What is needed: Omit each picture as you copy the entries exactly.

Records from a collection:
__________
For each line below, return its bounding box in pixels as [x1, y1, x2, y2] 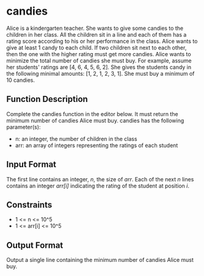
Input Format [6, 159, 57, 170]
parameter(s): [6, 123, 41, 131]
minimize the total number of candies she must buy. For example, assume [6, 57, 192, 64]
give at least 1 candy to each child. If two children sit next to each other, [6, 44, 187, 51]
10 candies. [6, 76, 35, 84]
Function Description [6, 94, 89, 104]
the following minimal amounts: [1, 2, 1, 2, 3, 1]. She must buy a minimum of [6, 70, 195, 77]
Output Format [6, 240, 64, 250]
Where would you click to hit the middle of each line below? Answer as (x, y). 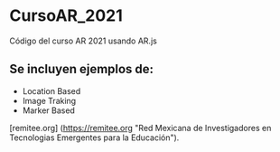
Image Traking (49, 100)
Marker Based (48, 110)
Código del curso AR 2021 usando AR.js (84, 41)
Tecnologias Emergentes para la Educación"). (94, 138)
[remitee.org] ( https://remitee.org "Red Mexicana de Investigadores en (140, 128)
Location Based (51, 90)
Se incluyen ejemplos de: (82, 69)
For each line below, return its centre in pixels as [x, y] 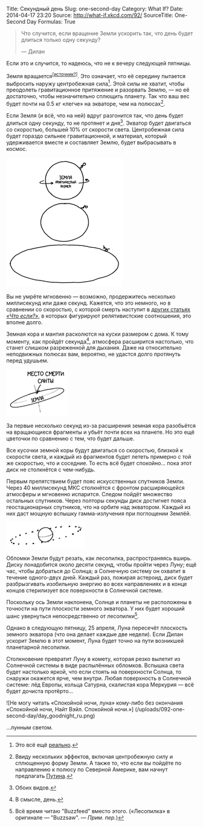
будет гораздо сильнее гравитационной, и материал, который [87, 136]
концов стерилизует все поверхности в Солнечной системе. [85, 591]
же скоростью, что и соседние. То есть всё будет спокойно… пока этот [99, 463]
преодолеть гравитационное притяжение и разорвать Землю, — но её [98, 90]
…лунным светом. [30, 727]
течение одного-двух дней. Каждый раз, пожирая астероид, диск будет [100, 577]
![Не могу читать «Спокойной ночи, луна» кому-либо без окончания [95, 703]
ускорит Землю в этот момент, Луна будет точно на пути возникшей [95, 640]
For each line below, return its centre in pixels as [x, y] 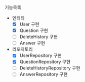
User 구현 [29, 24]
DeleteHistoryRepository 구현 [50, 68]
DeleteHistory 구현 [39, 37]
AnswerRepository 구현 [44, 74]
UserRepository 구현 [40, 55]
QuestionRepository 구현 [45, 62]
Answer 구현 [32, 43]
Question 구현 [34, 30]
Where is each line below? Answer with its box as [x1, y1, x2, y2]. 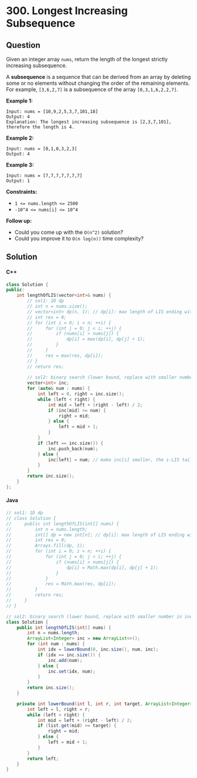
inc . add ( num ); [47, 657, 83, 663]
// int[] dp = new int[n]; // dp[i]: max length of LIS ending [6, 532, 185, 538]
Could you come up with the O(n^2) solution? [14, 229, 124, 236]
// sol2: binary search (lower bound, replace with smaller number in [6, 614, 182, 620]
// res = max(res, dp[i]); [27, 352, 104, 359]
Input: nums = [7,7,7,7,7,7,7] [6, 173, 83, 178]
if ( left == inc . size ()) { [37, 440, 104, 446]
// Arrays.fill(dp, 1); [6, 543, 85, 549]
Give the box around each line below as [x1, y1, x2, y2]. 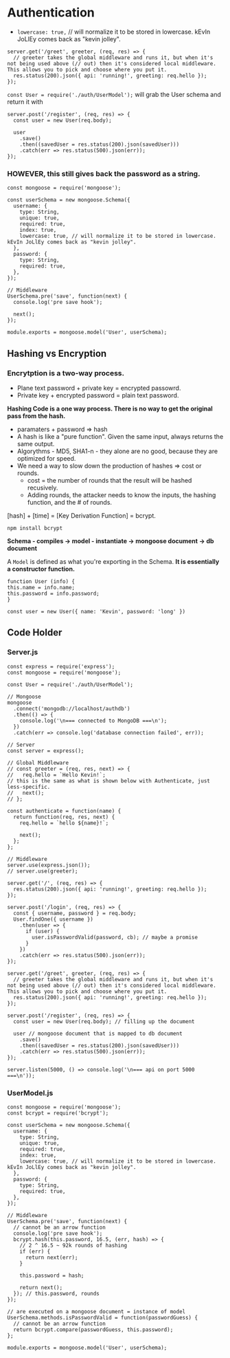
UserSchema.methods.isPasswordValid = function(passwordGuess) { [7, 1314, 198, 1321]
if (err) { [19, 1248, 51, 1255]
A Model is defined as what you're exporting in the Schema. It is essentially [7, 557, 220, 565]
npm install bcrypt [7, 525, 63, 532]
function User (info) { [7, 578, 76, 585]
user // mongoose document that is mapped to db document [13, 1030, 183, 1037]
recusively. [27, 483, 58, 492]
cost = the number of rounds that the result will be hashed [27, 476, 192, 484]
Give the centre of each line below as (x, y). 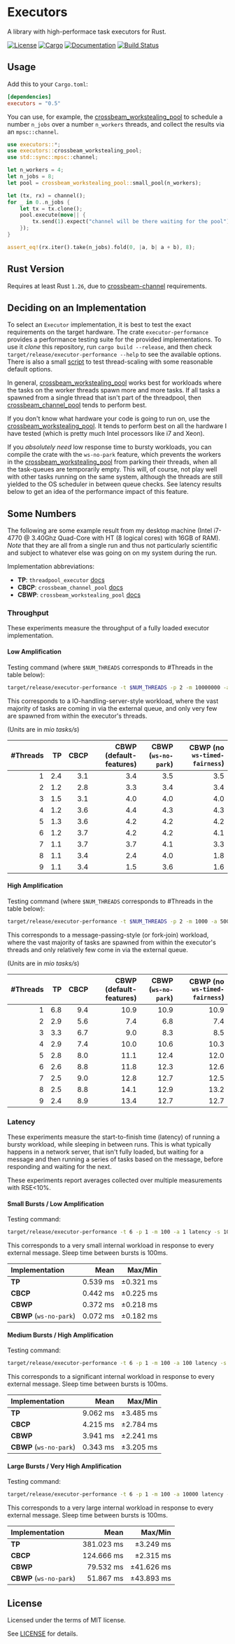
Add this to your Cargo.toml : (48, 84)
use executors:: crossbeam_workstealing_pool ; (74, 151)
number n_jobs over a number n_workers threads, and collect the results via (116, 124)
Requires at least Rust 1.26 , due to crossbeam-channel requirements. (107, 286)
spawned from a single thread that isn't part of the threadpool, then (104, 398)
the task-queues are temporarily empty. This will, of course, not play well (112, 469)
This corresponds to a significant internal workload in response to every (111, 1377)
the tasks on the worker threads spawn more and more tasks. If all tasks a (114, 390)
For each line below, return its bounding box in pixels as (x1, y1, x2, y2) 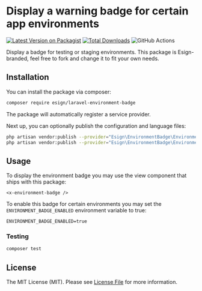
__________
Expected output:
For each line below, return its bounding box in pixels as [x1, y1, x2, y2] 
Input Format [6, 159, 57, 170]
parameter(s): [6, 123, 41, 131]
minimize the total number of candies she must buy. For example, assume [6, 57, 192, 64]
give at least 1 candy to each child. If two children sit next to each other, [6, 44, 187, 51]
10 candies. [6, 76, 35, 84]
Function Description [6, 94, 89, 104]
the following minimal amounts: [1, 2, 1, 2, 3, 1]. She must buy a minimum of [6, 70, 195, 77]
Output Format [6, 240, 64, 250]
Where would you click to hit the middle of each line below? Answer as (x, y). 
Image Traking (49, 100)
Marker Based (48, 110)
Código del curso AR 2021 usando AR.js (84, 41)
Tecnologias Emergentes para la Educación"). (94, 138)
[remitee.org] ( https://remitee.org "Red Mexicana de Investigadores en (140, 128)
Location Based (51, 90)
Se incluyen ejemplos de: (82, 69)
For each line below, return its centre in pixels as [x, y] 
будет гораздо сильнее гравитационной, и материал, который [87, 136]
концов стерилизует все поверхности в Солнечной системе. [85, 591]
же скоростью, что и соседние. То есть всё будет спокойно… пока этот [99, 463]
преодолеть гравитационное притяжение и разорвать Землю, — но её [98, 90]
…лунным светом. [30, 727]
течение одного-двух дней. Каждый раз, пожирая астероид, диск будет [100, 577]
![Не могу читать «Спокойной ночи, луна» кому-либо без окончания [95, 703]
ускорит Землю в этот момент, Луна будет точно на пути возникшей [95, 640]
For each line below, return its centre in pixels as [x, y] 
User 구현 [29, 24]
DeleteHistoryRepository 구현 [50, 68]
DeleteHistory 구현 [39, 37]
AnswerRepository 구현 [44, 74]
UserRepository 구현 [40, 55]
QuestionRepository 구현 [45, 62]
Answer 구현 [32, 43]
Question 구현 [34, 30]
Where is each line below? Answer with its box as [x1, y1, x2, y2]. 
inc . add ( num ); [47, 657, 83, 663]
// int[] dp = new int[n]; // dp[i]: max length of LIS ending [6, 532, 185, 538]
Could you come up with the O(n^2) solution? [14, 229, 124, 236]
// sol2: binary search (lower bound, replace with smaller number in [6, 614, 182, 620]
// res = max(res, dp[i]); [27, 352, 104, 359]
Input: nums = [7,7,7,7,7,7,7] [6, 173, 83, 178]
if ( left == inc . size ()) { [37, 440, 104, 446]
// Arrays.fill(dp, 1); [6, 543, 85, 549]
Give the box around each line below as [x1, y1, x2, y2]. 
UserSchema.methods.isPasswordValid = function(passwordGuess) { [7, 1314, 198, 1321]
if (err) { [19, 1248, 51, 1255]
A Model is defined as what you're exporting in the Schema. It is essentially [7, 557, 220, 565]
npm install bcrypt [7, 525, 63, 532]
function User (info) { [7, 578, 76, 585]
user // mongoose document that is mapped to db document [13, 1030, 183, 1037]
recusively. [27, 483, 58, 492]
cost = the number of rounds that the result will be hashed [27, 476, 192, 484]
Give the centre of each line below as (x, y). 
Add this to your Cargo.toml : (48, 84)
use executors:: crossbeam_workstealing_pool ; (74, 151)
number n_jobs over a number n_workers threads, and collect the results via (116, 124)
Requires at least Rust 1.26 , due to crossbeam-channel requirements. (107, 286)
spawned from a single thread that isn't part of the threadpool, then (104, 398)
the task-queues are temporarily empty. This will, of course, not play well (112, 469)
This corresponds to a significant internal workload in response to every (111, 1377)
the tasks on the worker threads spawn more and more tasks. If all tasks a (114, 390)
For each line below, return its bounding box in pixels as (x1, y1, x2, y2) 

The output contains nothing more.